= Icara 2 =

ICARA 2 or ICARA II: The Second International Conference on Assistance to Refugees in Africa was held at Geneva in July 1984.

This was an attempt that was jointly organized by UNHCR and UNDP, and had as its principal theme "Time for Solutions." The solutions were geared towards refugee flow and remuneration to the nations which assisted in refugee assistance. A Declaration and Programme of Action was directed, aimed at initiating a long-term strategy to deal with Africa's four million refugees and returnees. Going beyond the first International Conference (ICARA I, Geneva, 1981), which focussed primarily on emergency assistance, ICARA II linked humanitarian aid to refugees with the need to help host countries develop their social and economic infrastructures.

It was hoped that international agreement could be found to fund the cost of supporting refugees, only for the meeting to be largely considered a failure.

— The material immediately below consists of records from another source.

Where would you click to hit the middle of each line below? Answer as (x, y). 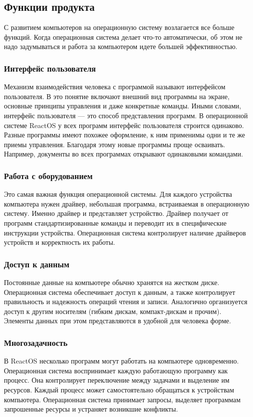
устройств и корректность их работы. (60, 242)
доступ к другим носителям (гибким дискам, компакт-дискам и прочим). (113, 311)
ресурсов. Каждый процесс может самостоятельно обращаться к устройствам (119, 389)
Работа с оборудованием (48, 175)
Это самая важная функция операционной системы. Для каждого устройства (118, 194)
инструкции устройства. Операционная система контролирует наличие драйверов (125, 232)
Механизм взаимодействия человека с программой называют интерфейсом (115, 87)
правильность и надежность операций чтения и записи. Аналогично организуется (126, 301)
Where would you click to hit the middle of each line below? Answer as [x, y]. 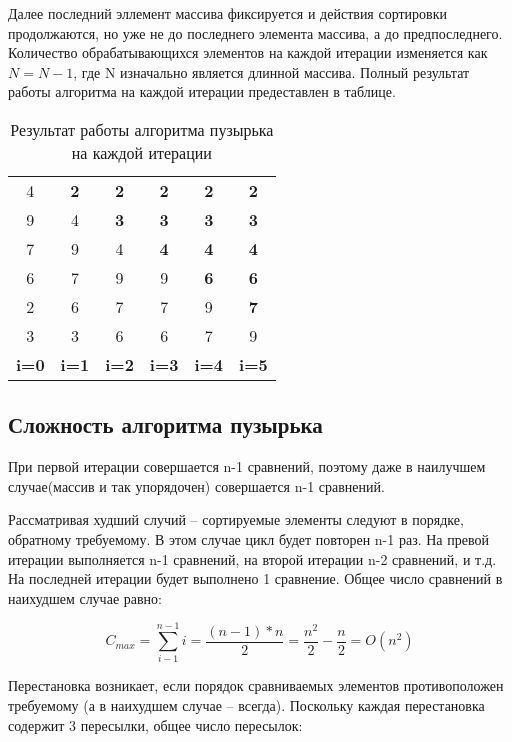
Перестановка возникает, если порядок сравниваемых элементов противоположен [256, 685]
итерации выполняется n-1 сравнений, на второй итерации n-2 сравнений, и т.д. [252, 558]
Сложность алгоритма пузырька [165, 424]
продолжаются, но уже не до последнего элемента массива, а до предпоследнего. [255, 32]
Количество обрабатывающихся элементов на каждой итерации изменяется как [248, 52]
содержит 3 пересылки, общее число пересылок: [155, 724]
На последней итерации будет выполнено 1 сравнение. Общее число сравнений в [255, 578]
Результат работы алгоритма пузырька [142, 129]
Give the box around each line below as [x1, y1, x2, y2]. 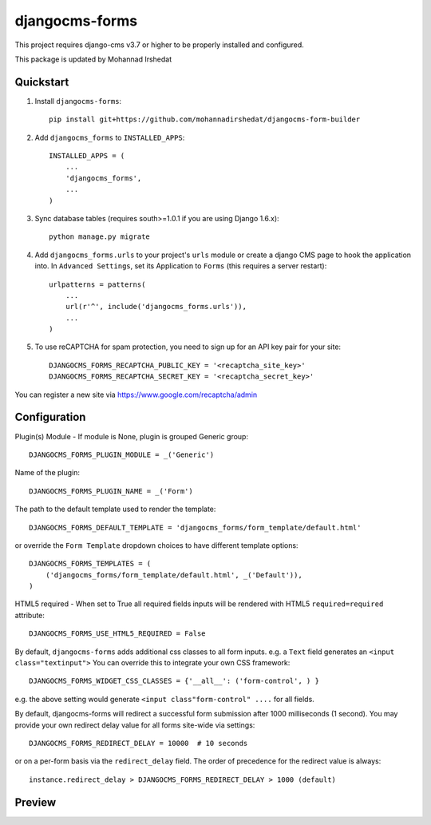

It was also hoped that the major outcome of this meeting would be the voluntary repatriation of refugees to their homeland. This agreement was based on the thesis that it is cheaper for the donor nations to have the refugee reintegrate with their home nation than to have to support them continually, creating a "welfare system" for refugees.

This information comes directly and indirectly from the UNHCR as well as from Lecture of Barry Stein, expert on Refugees and Internally Displaced Persons at Michigan State University.